Tannenbaum's initial work was in quantum chemistry as part of his Harvard University doctoral thesis where he developed a novel partial differential equation approach to the EBK quantization of nearly separable Hamiltonians in the quasi-integrable regime. Emmanuel Tannenbaum subsequently devoted his research to studying various problems in evolutionary dynamics using quasispecies models. His seminal work centered on the key question of the evolutionary advantages of sexual reproduction. Tannenbaum demonstrated a strong selective advantage for sexual reproduction with fewer and much less restrictive assumptions than previously considered. Closely related to this line of reasoning, was the original work by Tannenbaum and James Sherley on the immortal strand hypothesis. Tannenbaum also proposed a pioneering theory of why higher organisms need sleep. Towards the end of his life, he proposed a new approach to anti-stealth technology based on the theory of Bose–Einstein condensate.

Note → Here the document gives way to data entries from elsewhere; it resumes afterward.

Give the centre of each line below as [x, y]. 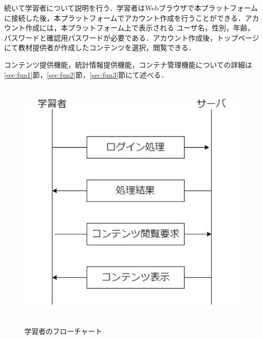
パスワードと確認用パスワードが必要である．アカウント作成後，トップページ [132, 37]
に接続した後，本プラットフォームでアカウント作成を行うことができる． [125, 18]
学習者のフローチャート [63, 331]
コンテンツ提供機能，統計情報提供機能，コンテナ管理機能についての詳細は [128, 64]
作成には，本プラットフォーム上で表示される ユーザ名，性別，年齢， [140, 28]
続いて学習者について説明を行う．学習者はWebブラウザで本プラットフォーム [131, 8]
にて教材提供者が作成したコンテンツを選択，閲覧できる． [100, 47]
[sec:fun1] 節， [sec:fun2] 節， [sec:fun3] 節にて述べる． [86, 74]
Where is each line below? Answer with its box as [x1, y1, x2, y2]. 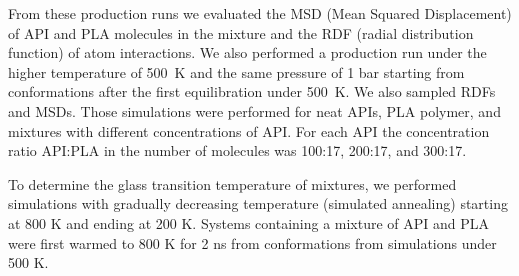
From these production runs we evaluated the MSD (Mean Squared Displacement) [8, 3, 512, 23]
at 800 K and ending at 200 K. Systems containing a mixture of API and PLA [8, 212, 490, 233]
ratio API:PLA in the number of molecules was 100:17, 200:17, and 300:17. [8, 140, 467, 161]
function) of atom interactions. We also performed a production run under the [8, 42, 487, 63]
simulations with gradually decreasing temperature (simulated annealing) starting [8, 193, 508, 214]
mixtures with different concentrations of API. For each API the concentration [8, 120, 490, 141]
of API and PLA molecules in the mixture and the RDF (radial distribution [8, 22, 474, 43]
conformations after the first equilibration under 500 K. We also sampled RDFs [8, 81, 496, 102]
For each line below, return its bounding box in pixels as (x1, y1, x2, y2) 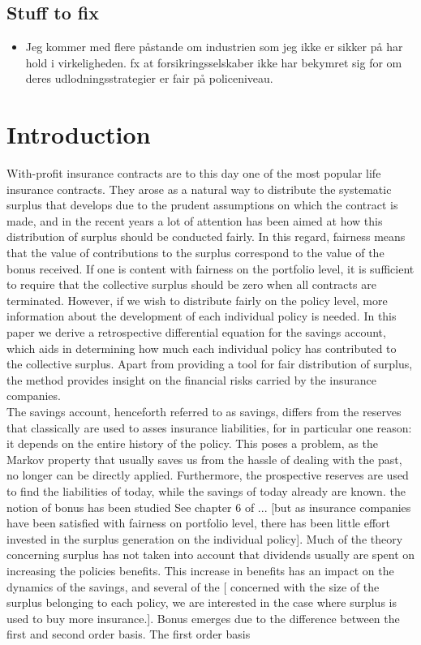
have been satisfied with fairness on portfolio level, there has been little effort (6, 514, 391, 531)
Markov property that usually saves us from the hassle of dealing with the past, (6, 450, 402, 467)
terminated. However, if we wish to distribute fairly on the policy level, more (6, 291, 388, 308)
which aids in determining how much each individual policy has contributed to (6, 339, 397, 356)
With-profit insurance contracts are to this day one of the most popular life (6, 165, 381, 182)
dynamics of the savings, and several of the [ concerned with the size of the (6, 578, 380, 595)
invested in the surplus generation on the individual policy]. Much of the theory (6, 530, 403, 547)
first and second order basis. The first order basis (6, 626, 251, 643)
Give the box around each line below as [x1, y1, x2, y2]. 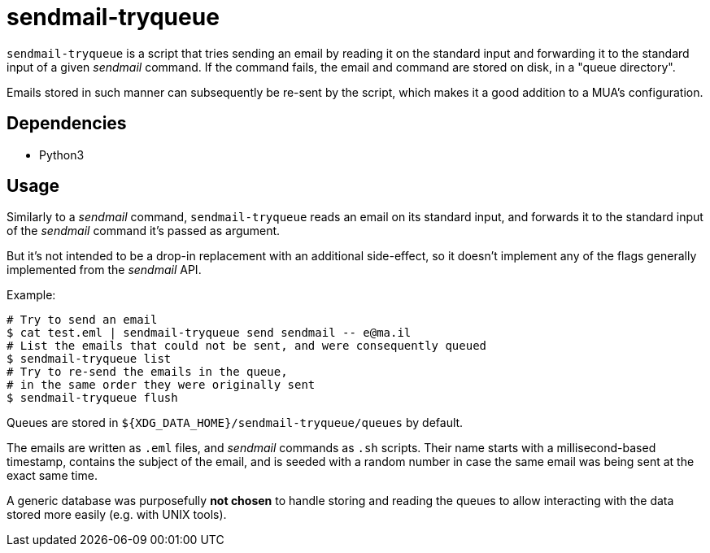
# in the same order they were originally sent [7, 378, 316, 392]
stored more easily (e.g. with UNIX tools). [7, 507, 227, 522]
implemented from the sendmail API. [7, 263, 202, 277]
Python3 [39, 147, 85, 162]
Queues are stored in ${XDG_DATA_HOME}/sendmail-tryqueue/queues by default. [7, 416, 464, 430]
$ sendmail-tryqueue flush [7, 391, 178, 405]
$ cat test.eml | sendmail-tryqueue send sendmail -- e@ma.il [7, 326, 412, 340]
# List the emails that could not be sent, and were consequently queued [7, 339, 487, 353]
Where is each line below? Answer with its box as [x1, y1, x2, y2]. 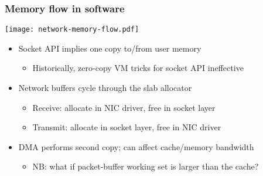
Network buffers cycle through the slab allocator [18, 82, 192, 94]
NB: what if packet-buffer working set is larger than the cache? [32, 160, 259, 172]
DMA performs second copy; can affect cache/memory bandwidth [18, 140, 254, 153]
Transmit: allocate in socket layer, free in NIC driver [32, 121, 221, 133]
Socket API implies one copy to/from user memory [18, 42, 201, 54]
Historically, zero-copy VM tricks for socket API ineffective [32, 62, 244, 74]
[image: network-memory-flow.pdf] [5, 25, 139, 34]
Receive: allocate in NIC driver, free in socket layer [32, 101, 216, 113]
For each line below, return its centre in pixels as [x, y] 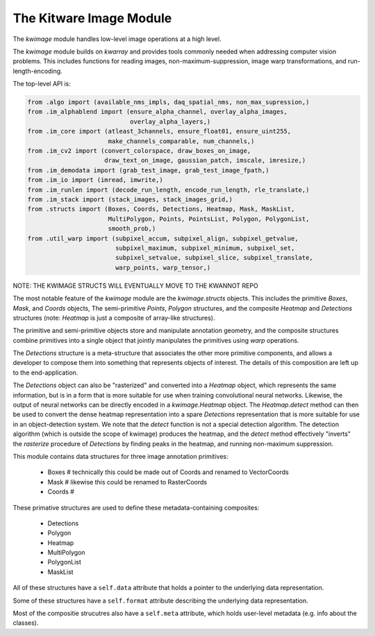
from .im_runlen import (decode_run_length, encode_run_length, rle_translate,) [168, 190]
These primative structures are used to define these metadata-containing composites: [136, 507]
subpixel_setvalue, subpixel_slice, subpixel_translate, [214, 258]
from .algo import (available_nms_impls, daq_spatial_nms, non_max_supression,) [168, 102]
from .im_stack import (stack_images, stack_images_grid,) [130, 199]
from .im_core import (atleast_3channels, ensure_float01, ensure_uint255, [159, 131]
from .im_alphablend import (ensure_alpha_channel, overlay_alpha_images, [158, 112]
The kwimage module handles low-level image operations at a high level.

Emmanuel Tannenbaum received a number of honors, including the Robert Karplus Prize in Chemical Physics from Harvard University, the prestigious Alon Fellowship from the Israel Academy of Sciences and Humanities, and a National Institutes of Health research fellowship. Dr. Tannenbaum is the son of mathematician Allen Tannenbaum and chemist Rina Tannenbaum. His sister, Sarah Tannenbaum-Dvir, is an oncologist/hematologist.